• Task material
BEGIN
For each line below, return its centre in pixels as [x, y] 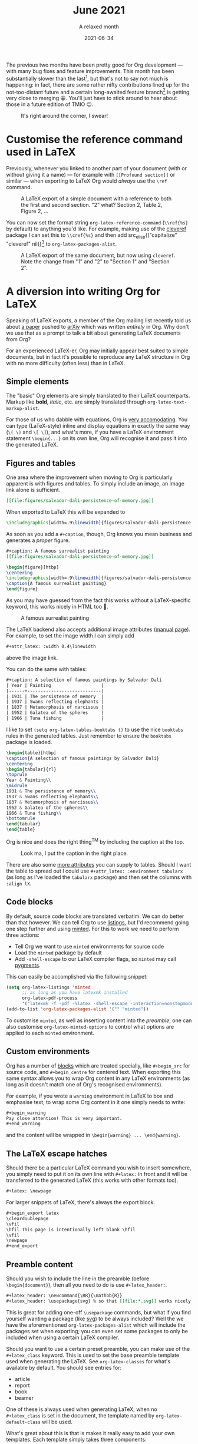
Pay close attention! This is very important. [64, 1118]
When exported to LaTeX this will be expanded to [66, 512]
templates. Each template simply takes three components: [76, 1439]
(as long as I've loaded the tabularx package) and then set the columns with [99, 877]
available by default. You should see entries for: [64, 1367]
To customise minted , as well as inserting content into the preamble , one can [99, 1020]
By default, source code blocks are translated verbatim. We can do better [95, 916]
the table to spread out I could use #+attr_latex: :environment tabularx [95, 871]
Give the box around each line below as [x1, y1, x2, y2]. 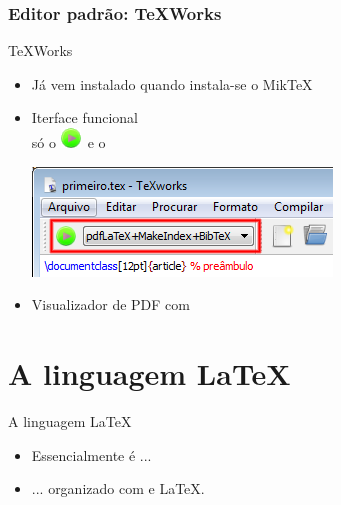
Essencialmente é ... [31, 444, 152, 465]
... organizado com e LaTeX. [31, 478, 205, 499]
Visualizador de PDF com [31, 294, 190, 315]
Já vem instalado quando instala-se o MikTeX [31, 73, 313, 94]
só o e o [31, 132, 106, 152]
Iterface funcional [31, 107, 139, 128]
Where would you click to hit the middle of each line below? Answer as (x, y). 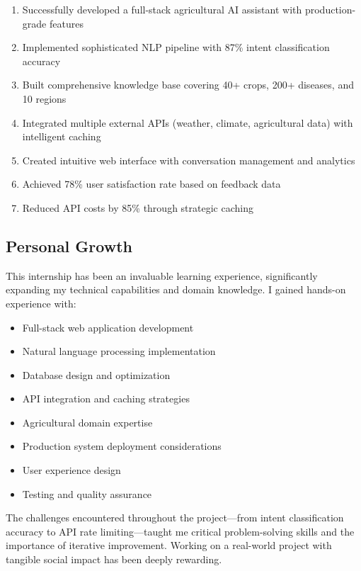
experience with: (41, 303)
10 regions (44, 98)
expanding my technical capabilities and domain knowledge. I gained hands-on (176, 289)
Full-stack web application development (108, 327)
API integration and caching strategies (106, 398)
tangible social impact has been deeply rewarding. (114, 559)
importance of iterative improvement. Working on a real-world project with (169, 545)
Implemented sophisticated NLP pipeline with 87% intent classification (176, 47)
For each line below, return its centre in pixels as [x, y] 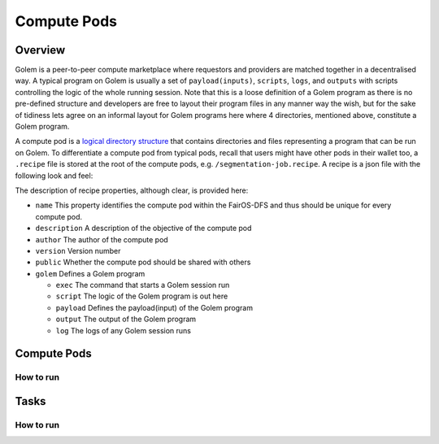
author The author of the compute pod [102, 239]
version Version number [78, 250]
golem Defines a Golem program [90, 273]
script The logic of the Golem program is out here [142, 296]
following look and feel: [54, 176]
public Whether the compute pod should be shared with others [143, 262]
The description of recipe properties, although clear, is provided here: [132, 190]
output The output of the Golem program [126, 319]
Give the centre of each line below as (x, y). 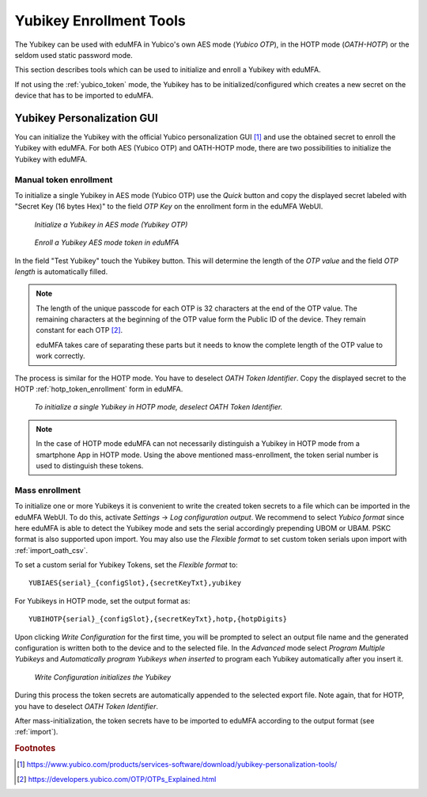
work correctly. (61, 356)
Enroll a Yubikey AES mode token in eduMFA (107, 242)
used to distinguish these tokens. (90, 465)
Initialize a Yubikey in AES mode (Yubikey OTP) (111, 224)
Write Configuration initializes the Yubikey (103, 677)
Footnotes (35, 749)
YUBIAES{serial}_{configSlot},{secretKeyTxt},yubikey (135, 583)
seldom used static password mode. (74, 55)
END
• Task to complete
What is needed is an exact copy of the lines above from the one with "When exported to" to the one with "public Whether the", both ends kept, and nothing more; please leave the pictures out.

• Answer for the task
When exported to LaTeX this will be expanded to [66, 512]
templates. Each template simply takes three components: [76, 1439]
(as long as I've loaded the tabularx package) and then set the columns with [99, 877]
available by default. You should see entries for: [64, 1367]
To customise minted , as well as inserting content into the preamble , one can [99, 1020]
By default, source code blocks are translated verbatim. We can do better [95, 916]
the table to spread out I could use #+attr_latex: :environment tabularx [95, 871]
Give the box around each line below as [x1, y1, x2, y2]. 
Essencialmente é ... [31, 444, 152, 465]
... organizado com e LaTeX. [31, 478, 205, 499]
Visualizador de PDF com [31, 294, 190, 315]
Já vem instalado quando instala-se o MikTeX [31, 73, 313, 94]
só o e o [31, 132, 106, 152]
Iterface funcional [31, 107, 139, 128]
Where would you click to hit the middle of each line below? Answer as (x, y). 
experience with: (41, 303)
10 regions (44, 98)
expanding my technical capabilities and domain knowledge. I gained hands-on (176, 289)
Full-stack web application development (108, 327)
API integration and caching strategies (106, 398)
tangible social impact has been deeply rewarding. (114, 559)
importance of iterative improvement. Working on a real-world project with (169, 545)
Implemented sophisticated NLP pipeline with 87% intent classification (176, 47)
For each line below, return its centre in pixels as [x, y] 
author The author of the compute pod [102, 239]
version Version number [78, 250]
golem Defines a Golem program [90, 273]
script The logic of the Golem program is out here [142, 296]
following look and feel: [54, 176]
public Whether the compute pod should be shared with others [143, 262]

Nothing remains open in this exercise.